Will generate the following dataframe:

device core models country
0 4120271911677 6950611701382 13 A
1 4120271911677 2255426557707 14 C
2 4120271911677 7717168891372 14 G
3 2260158002886 3213635322383 14 G
4 2260158002886 4007792940086 11 G
5 2260158002886 3720953132595 14 D

Create Continuous Metrics

To create a continuous metrics stream you need to provide a deployment dataframe and metrics creation configuration yaml.

errors:
    rate_in_ticks: < ~ticks between errors>
    length_in_ticks: < ~length of error mode>
timestamps:
    interval: <time between samples in seconds>
    stochastic_interval: <create random intervals (around interval)>
metrics:
  <metric name>:
    accuracy: <decimals to produce>
    distribution: normal
    distribution_params:
        mu: <mean>
        noise: <noise>
        sigma: <std>
    is_threshold_below: <True to produce max when in error mode, False for min>
    past_based_value: <True to add the latest metric to the last result (like in daily stock market), False to replace normally)
    produce_max: <True for candles-like presentation>
    produce_min: <True for candles-like presentation>
    validation:
        distribution: # per-sample validation
            max: <max value for individual sample>
            min: <min value for individual sample>
            validate: <True to activate validation>
      metric: # metric level validations
        max: <max value for overall-metric sample (only applicable to past-based-values)>
        min: <min value for overall-metric sample (only applicable to past-based-values)>
        validate: <True to activate validation>

Each configured feature will generate additional metric for your deployment.

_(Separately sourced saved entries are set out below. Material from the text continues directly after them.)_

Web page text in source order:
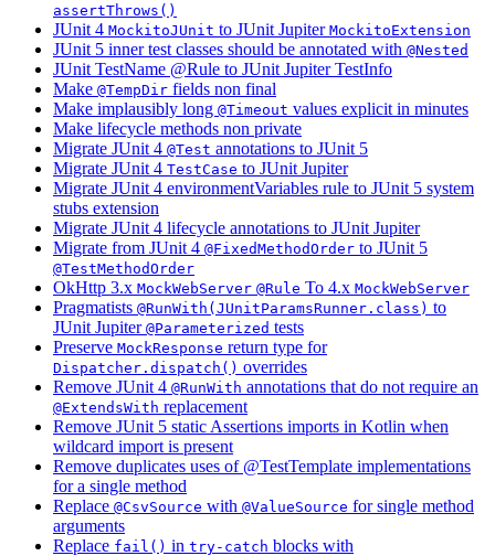
assertThrows()
JUnit 4 MockitoJUnit to JUnit Jupiter MockitoExtension
JUnit 5 inner test classes should be annotated with @Nested
JUnit TestName @Rule to JUnit Jupiter TestInfo
Make @TempDir fields non final
Make implausibly long @Timeout values explicit in minutes
Make lifecycle methods non private
Migrate JUnit 4 @Test annotations to JUnit 5
Migrate JUnit 4 TestCase to JUnit Jupiter
Migrate JUnit 4 environmentVariables rule to JUnit 5 system
stubs extension
Migrate JUnit 4 lifecycle annotations to JUnit Jupiter
Migrate from JUnit 4 @FixedMethodOrder to JUnit 5
@TestMethodOrder
OkHttp 3.x MockWebServer @Rule To 4.x MockWebServer
Pragmatists @RunWith(JUnitParamsRunner.class) to
JUnit Jupiter @Parameterized tests
Preserve MockResponse return type for
Dispatcher.dispatch() overrides
Remove JUnit 4 @RunWith annotations that do not require an
@ExtendsWith replacement
Remove JUnit 5 static Assertions imports in Kotlin when
wildcard import is present
Remove duplicates uses of @TestTemplate implementations
for a single method
Replace @CsvSource with @ValueSource for single method
arguments
Replace fail() in try-catch blocks with
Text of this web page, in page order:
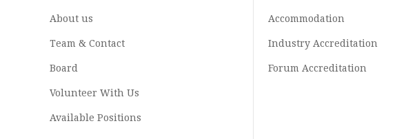
About us
Team & Contact
Board
Volunteer With Us
Available Positions
Accommodation
Industry Accreditation
Forum Accreditation
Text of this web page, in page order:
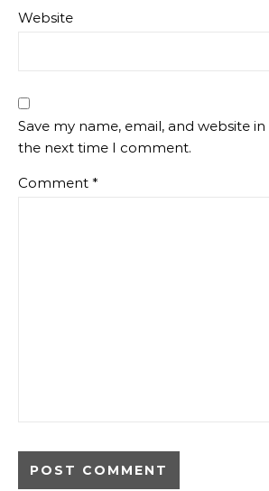
Website
Save my name, email, and website
the next time I comment.
Comment *

Example: Given the following yaml

errors: {length_in_ticks: 10, rate_in_ticks: 5}
timestamps: {interval: 5s, stochastic_interval: true}
metrics:
  cpu_utilization:
    accuracy: 2
    distribution: normal
    distribution_params: {mu: 70, noise: 0, sigma: 10}
    is_threshold_below: true
    past_based_value: false
    produce_max: false
    produce_min: false
    validation:
      distribution: {max: 1, min: -1, validate: false}
      metric: {max: 100, min: 0, validate: true}
  throughput:
    accuracy: 2
    distribution: normal
    distribution_params: {mu: 250, noise: 0, sigma: 20}
    is_threshold_below: false
    past_based_value: false
    produce_max: false
    produce_min: false
    validation:
      distribution: {max: 1, min: -1, validate: false}
      metric: {max: 300, min: 0, validate: true}

And the previous deployment:

from metrics_gen.metrics_generator import Generator_df

metrics_generator = Generator_df(metrics_configuration, user_hierarchy=deployment)
generator = metrics_generator.generate(as_df=True)

df = next(generator)

Will generate the following dataframe:

timestamp core device cpu_utilization cpu_utilization_is_error throughput throughput_is_error is_error
2022-01-31 19:20:21.007087 2113309831673 4469221325973 100.0 True 0.0 True True
2022-01-31 19:20:21.007087 2115933686087 4469221325973 100.0 True 235.0679405785135 False False
2022-01-31 19:20:21.007087 0175482390171 4469221325973 70.26657388732976 False 208.34378630077305 False False
2022-01-31 19:20:21.007087 1626403145660 4038890878426 59.932750968399404 False 217.4335871243806 False False
2022-01-31 19:20:21.007087 7247058922310 4038890878426 83.98361382584898 False 265.3476318369042 False False
2022-01-31 19:20:21.007087 7030239128061 4038890878426 100.0 False 225.16604191632058 False False

To generate new samples all we need to do is call next(generator) and a new sample will be generated.